● **WHAT IS BEING ASKED**:
Leave out the pictures and print the records below exactly.

● **Records excerpted from a collection**:
──────────
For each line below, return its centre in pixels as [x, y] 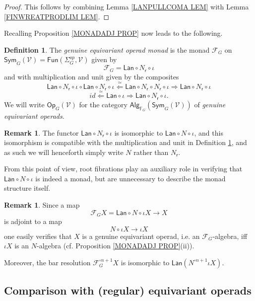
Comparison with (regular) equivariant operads [128, 290]
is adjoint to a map [33, 221]
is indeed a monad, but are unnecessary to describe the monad [130, 178]
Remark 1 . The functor [41, 132]
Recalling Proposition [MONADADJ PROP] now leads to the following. [113, 33]
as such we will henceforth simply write [64, 152]
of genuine [210, 104]
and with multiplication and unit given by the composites [92, 76]
──────────
● **PROBLEM SOLUTION**:
For each line below, return its centre in pixels as [x, y] 
Comparison with (regular) equivariant operads [128, 290]
is adjoint to a map [33, 221]
is indeed a monad, but are unnecessary to describe the monad [130, 178]
Remark 1 . The functor [41, 132]
Recalling Proposition [MONADADJ PROP] now leads to the following. [113, 33]
as such we will henceforth simply write [64, 152]
of genuine [210, 104]
and with multiplication and unit given by the composites [92, 76]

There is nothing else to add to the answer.